Collected data

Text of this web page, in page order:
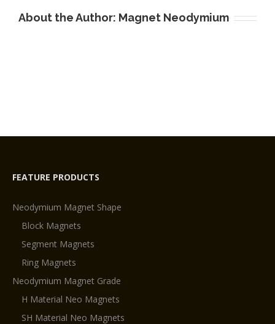
About the Author: Magnet Neodymium
FEATURE PRODUCTS
Neodymium Magnet Shape
Block Magnets
Segment Magnets
Ring Magnets
Neodymium Magnet Grade
H Material Neo Magnets
SH Material Neo Magnets
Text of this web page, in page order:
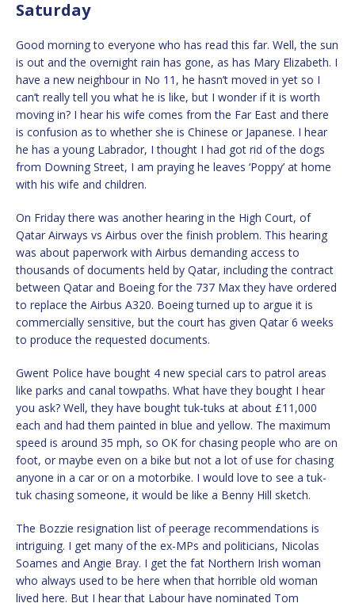
Saturday
Good morning to everyone who has read this far. Well, the sun
is out and the overnight rain has gone, as has Mary Elizabeth. I
have a new neighbour in No 11, he hasn’t moved in yet so I
can’t really tell you what he is like, but I wonder if it is worth
moving in? I hear his wife comes from the Far East and there
is confusion as to whether she is Chinese or Japanese. I hear
he has a young Labrador, I thought I had got rid of the dogs
from Downing Street, I am praying he leaves ‘Poppy’ at home
with his wife and children.
On Friday there was another hearing in the High Court, of
Qatar Airways vs Airbus over the finish problem. This hearing
was about paperwork with Airbus demanding access to
thousands of documents held by Qatar, including the contract
between Qatar and Boeing for the 737 Max they have ordered
to replace the Airbus A320. Boeing turned up to argue it is
commercially sensitive, but the court has given Qatar 6 weeks
to produce the requested documents.
Gwent Police have bought 4 new special cars to patrol areas
like parks and canal towpaths. What have they bought I hear
you ask? Well, they have bought tuk-tuks at about £11,000
each and had them painted in blue and yellow. The maximum
speed is around 35 mph, so OK for chasing people who are on
foot, or maybe even on a bike but not a lot of use for chasing
anyone in a car or on a motorbike. I would love to see a tuk-
tuk chasing someone, it would be like a Benny Hill sketch.
The Bozzie resignation list of peerage recommendations is
intriguing. I get many of the ex-MPs and politicians, Nicolas
Soames and Angie Bray. I get the fat Northern Irish woman
who always used to be here when that horrible old woman
lived here. But I hear that Labour have nominated Tom
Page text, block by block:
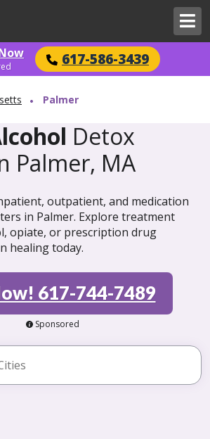
617-586-3439
Palmer
Detox
Palmer, MA
outpatient, and medication
in Palmer. Explore treatment
opiate, or prescription drug
healing today.
617-744-7489
Sponsored
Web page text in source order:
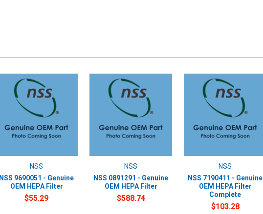
NSS
NSS 9690051 - Genuine
OEM HEPA Filter
$55.29
NSS
NSS 0891291 - Genuine
OEM HEPA Filter
$588.74
NSS
NSS 7190411 - Genuine
OEM HEPA Filter
Complete
$103.28
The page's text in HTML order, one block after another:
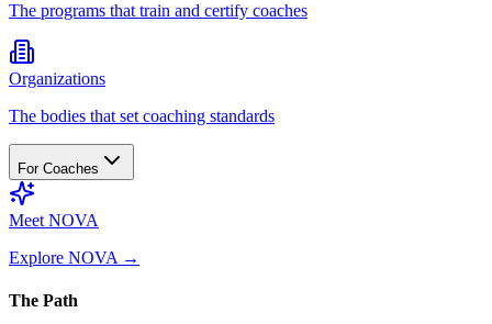
The programs that train and certify coaches
Organizations
The bodies that set coaching standards
For Coaches
Meet NOVA
Explore NOVA →
The Path
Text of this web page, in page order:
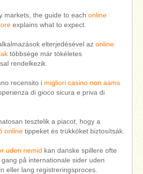
markets, the guide to eachonline
explains what to expect.
elterjedésével azonline
többsége már tökéletes
rendelkezik.
recensito i migliori casino non aams
di gioco sicura e priva di
tesztelik a piacot, hogy a
online tippeket és trükköket biztosítsák.
uden nemid kan danske spillere ofte
på internationale sider uden
eller lang registreringsproces.
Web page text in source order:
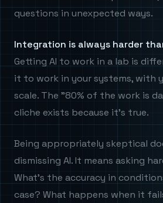
questions in unexpected ways.
Integration is always harder
Getting AI to work in a lab is
it to work in your systems, with
scale. The "80% of the work is
cliche exists because it's true.
Being appropriately skeptical
dismissing AI. It means asking
What's the accuracy in
case? What happens when it
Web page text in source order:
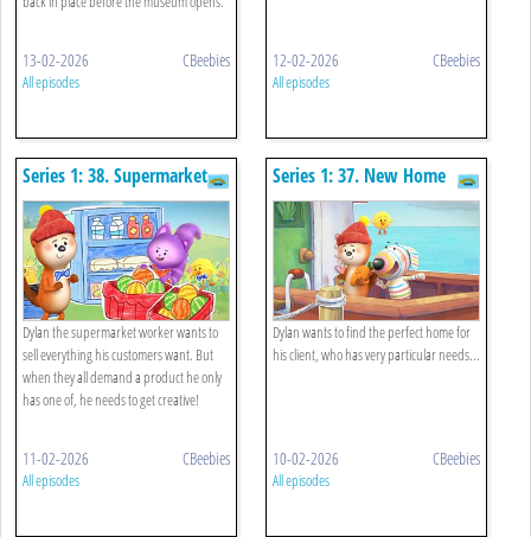
13-02-2026 CBeebies
All episodes
12-02-2026 CBeebies
All episodes
Series 1: 38. Supermarket
Worker
Dylan the supermarket worker wants to
sell everything his customers want. But
when they all demand a product he only
has one of, he needs to get creative!
11-02-2026 CBeebies
All episodes
Series 1: 37. New Home
Finder
Dylan wants to find the perfect home for
his client, who has very particular needs...
10-02-2026 CBeebies
All episodes
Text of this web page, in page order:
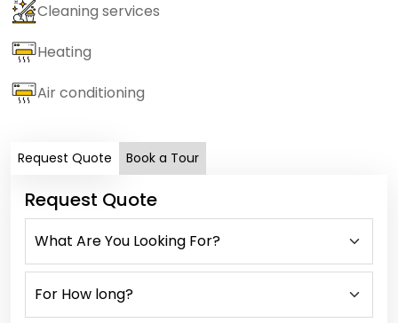
Cleaning services
Heating
Air conditioning
Request Quote Book a Tour
Request Quote
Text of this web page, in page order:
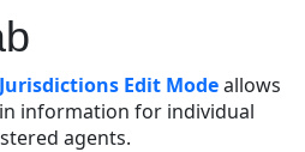
Jurisdictions Edit Modeallows
information for individual
agents.
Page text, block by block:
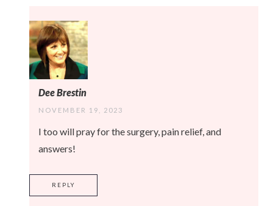
Dee Brestin
NOVEMBER 19, 2023
I too will pray for the surgery, pain relief, and
answers!
REPLY

*Prompt:* Only the lines above starting with the line with "FEATURE PRODUCTS" and going on through the line with "who always used" belong in the answer; repeat them exactly, minus any picture.

*Your solution:*
FEATURE PRODUCTS
Neodymium Magnet Shape
Block Magnets
Segment Magnets
Ring Magnets
Neodymium Magnet Grade
H Material Neo Magnets
SH Material Neo Magnets
Text of this web page, in page order:
Saturday
Good morning to everyone who has read this far. Well, the sun
is out and the overnight rain has gone, as has Mary Elizabeth. I
have a new neighbour in No 11, he hasn’t moved in yet so I
can’t really tell you what he is like, but I wonder if it is worth
moving in? I hear his wife comes from the Far East and there
is confusion as to whether she is Chinese or Japanese. I hear
he has a young Labrador, I thought I had got rid of the dogs
from Downing Street, I am praying he leaves ‘Poppy’ at home
with his wife and children.
On Friday there was another hearing in the High Court, of
Qatar Airways vs Airbus over the finish problem. This hearing
was about paperwork with Airbus demanding access to
thousands of documents held by Qatar, including the contract
between Qatar and Boeing for the 737 Max they have ordered
to replace the Airbus A320. Boeing turned up to argue it is
commercially sensitive, but the court has given Qatar 6 weeks
to produce the requested documents.
Gwent Police have bought 4 new special cars to patrol areas
like parks and canal towpaths. What have they bought I hear
you ask? Well, they have bought tuk-tuks at about £11,000
each and had them painted in blue and yellow. The maximum
speed is around 35 mph, so OK for chasing people who are on
foot, or maybe even on a bike but not a lot of use for chasing
anyone in a car or on a motorbike. I would love to see a tuk-
tuk chasing someone, it would be like a Benny Hill sketch.
The Bozzie resignation list of peerage recommendations is
intriguing. I get many of the ex-MPs and politicians, Nicolas
Soames and Angie Bray. I get the fat Northern Irish woman
who always used to be here when that horrible old woman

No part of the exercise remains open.